### Work order
Copy each line from the data that has the word "News" in it.

══ Entries shown

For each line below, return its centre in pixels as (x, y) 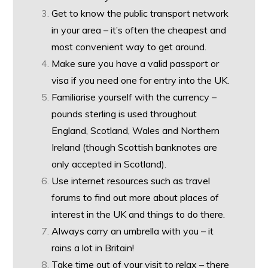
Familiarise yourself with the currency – (134, 97)
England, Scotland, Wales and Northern (136, 130)
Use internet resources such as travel (131, 181)
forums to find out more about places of (135, 197)
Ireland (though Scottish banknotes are (135, 147)
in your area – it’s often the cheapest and (139, 30)
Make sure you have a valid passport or (135, 63)
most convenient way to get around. (129, 47)
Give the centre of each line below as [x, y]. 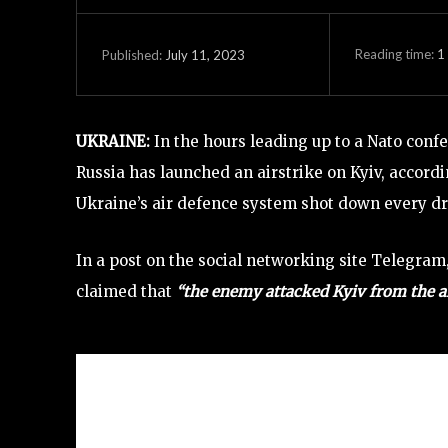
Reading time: [395, 53]
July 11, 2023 [205, 54]
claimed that [126, 291]
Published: [132, 54]
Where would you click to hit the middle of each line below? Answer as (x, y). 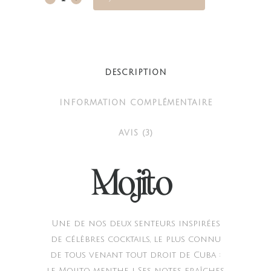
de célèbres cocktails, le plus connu (135, 240)
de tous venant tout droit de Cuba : (135, 255)
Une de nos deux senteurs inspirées (135, 224)
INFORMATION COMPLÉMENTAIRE (135, 103)
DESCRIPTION (135, 73)
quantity (64, 21)
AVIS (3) (135, 133)
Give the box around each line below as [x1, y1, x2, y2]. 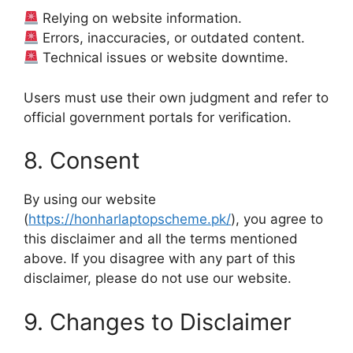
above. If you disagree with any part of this [24, 251, 295, 266]
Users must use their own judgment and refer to [24, 89, 329, 106]
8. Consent [24, 147, 140, 174]
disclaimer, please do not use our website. [24, 270, 292, 286]
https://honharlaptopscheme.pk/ [28, 211, 231, 227]
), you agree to [231, 211, 323, 227]
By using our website [24, 191, 156, 207]
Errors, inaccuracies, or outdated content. [39, 30, 306, 46]
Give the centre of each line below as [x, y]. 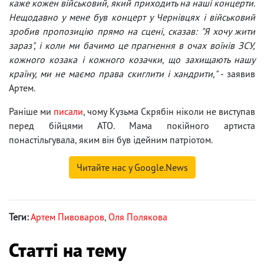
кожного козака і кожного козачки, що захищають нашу [132, 59]
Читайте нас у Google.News [132, 167]
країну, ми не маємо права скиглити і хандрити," [113, 73]
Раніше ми [32, 111]
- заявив [236, 73]
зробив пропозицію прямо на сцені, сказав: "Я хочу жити [132, 31]
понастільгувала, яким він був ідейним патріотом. [111, 139]
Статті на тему [67, 250]
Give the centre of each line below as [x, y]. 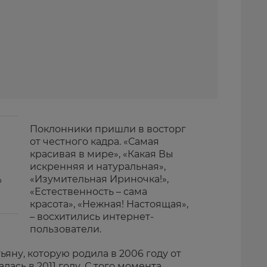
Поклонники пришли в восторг [108, 129]
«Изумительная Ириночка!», [99, 179]
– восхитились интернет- [92, 216]
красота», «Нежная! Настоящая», [109, 204]
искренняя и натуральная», [98, 166]
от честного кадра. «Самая [94, 141]
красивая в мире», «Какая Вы [102, 154]
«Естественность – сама [89, 191]
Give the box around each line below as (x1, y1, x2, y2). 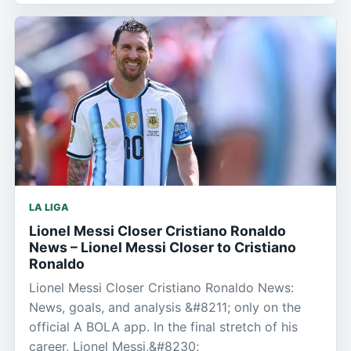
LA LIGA (29, 201, 69, 213)
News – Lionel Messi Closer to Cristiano (29, 238, 296, 255)
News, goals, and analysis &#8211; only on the (29, 299, 301, 315)
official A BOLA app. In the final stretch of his (29, 318, 298, 335)

════

### Finished exercise
Читайте нас у Google.News [132, 167]
News – Lionel Messi Closer to Cristiano (29, 238, 296, 255)
News, goals, and analysis &#8211; only on the (29, 299, 301, 315)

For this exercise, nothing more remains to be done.